Filtering makes more sense for differential expression analysis of a single study: you generally do not care about genes that are not differentially expressed, so excluding genes with little variation across all samples will reduce the number of statistical tests performed and thereby increase power. In contrast, for meta-analysis, a gene having little variation in one study but consistent variation in the others should not be discarded as a true effect of the treatment on that gene is possible.

If you want to use non-specific filtering, I would suggest that you only exclude those genes that are filtered in all (or above a certain threshold number of) studies. Depending on how many genes this ends up being, the additional power might not be worth the effort.

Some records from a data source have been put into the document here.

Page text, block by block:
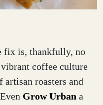
fix is, thankfully, no
coffee culture
roasters and
Grow Urban a
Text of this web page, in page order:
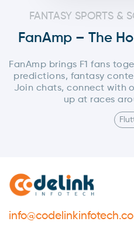
FANTASY SPORTS &
FanAmp – The
FanAmp brings F1 fans
predictions, fantasy
Join chats, connect with
up at races
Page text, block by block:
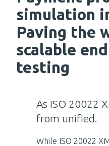
simulation
Paving the
scalable
testing
As ISO 20022
from unified.
While ISO 20022
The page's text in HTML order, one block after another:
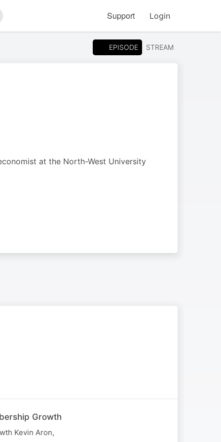
Support Login
EPISODE STREAM
at the North-West University
Growth
Kevin Aron,
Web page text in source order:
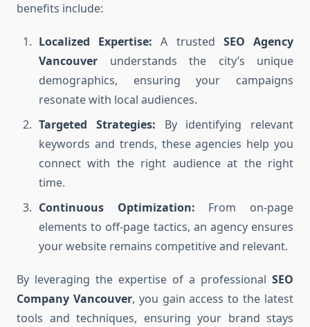
benefits include:
Localized Expertise: A trusted SEO Agency
Vancouver understands the city’s unique
demographics, ensuring your campaigns
resonate with local audiences.
Targeted Strategies: By identifying relevant
keywords and trends, these agencies help you
connect with the right audience at the right
time.
Continuous Optimization: From on-page
elements to off-page tactics, an agency ensures
your website remains competitive and relevant.
By leveraging the expertise of a professional SEO
Company Vancouver, you gain access to the latest
tools and techniques, ensuring your brand stays
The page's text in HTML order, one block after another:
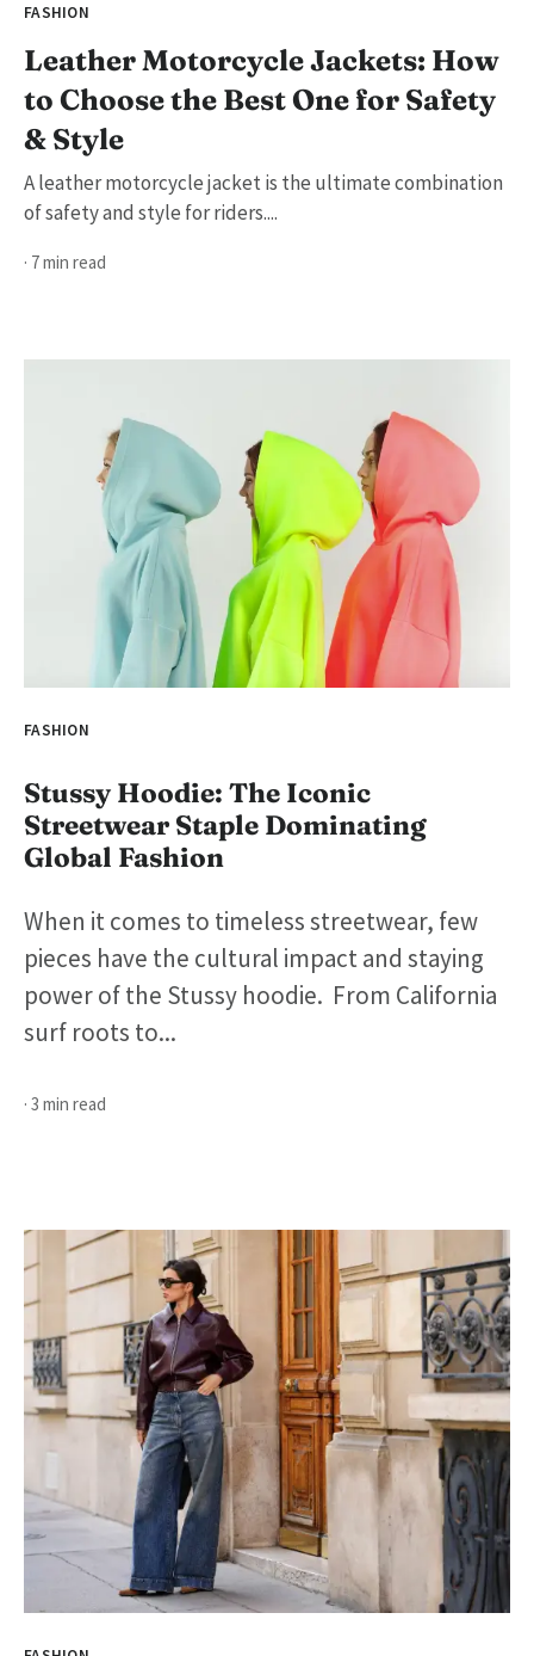
FASHION
Leather Motorcycle Jackets: How
to Choose the Best One for Safety
& Style
A leather motorcycle jacket is the ultimate combination
of safety and style for riders....
· 7 min read
FASHION
Stussy Hoodie: The Iconic
Streetwear Staple Dominating
Global Fashion
When it comes to timeless streetwear, few
pieces have the cultural impact and staying
power of the Stussy hoodie. From California
surf roots to...
· 3 min read

Regarding your other questions, here are my opinions (I'm not a statistics expert).

(1) You could try surrogate variable analysis (using the sva package) in order to discover and model unaccounted sources of variation within each study. My personal experience with surrogate variable analysis is that is has a small benefit (here is a blog post where I performed some analysis of it across 125 studies). Anecdotally, I suspect sva provides larger benefits for studies with larger sample sizes. The package crossmeta incorporates surrogate variable analysis.

(2) I don't think you need to do anything special. Smaller samples sizes will reduce your power but shouldn't change how you perform your analysis (sample size is accounted for in statistical tests).

(3) The FDR can be lower after meta-analysis but not necessarily. Imagine a case where a gene is up-regulated in 60% of the studies and down-regulated in the other 40%. The meta-analysis might suggest up-regulation of that gene (depending on the magnitude of the individual effect sizes) with a high FDR even if some/all of the results from the individual studies had lower FDRs.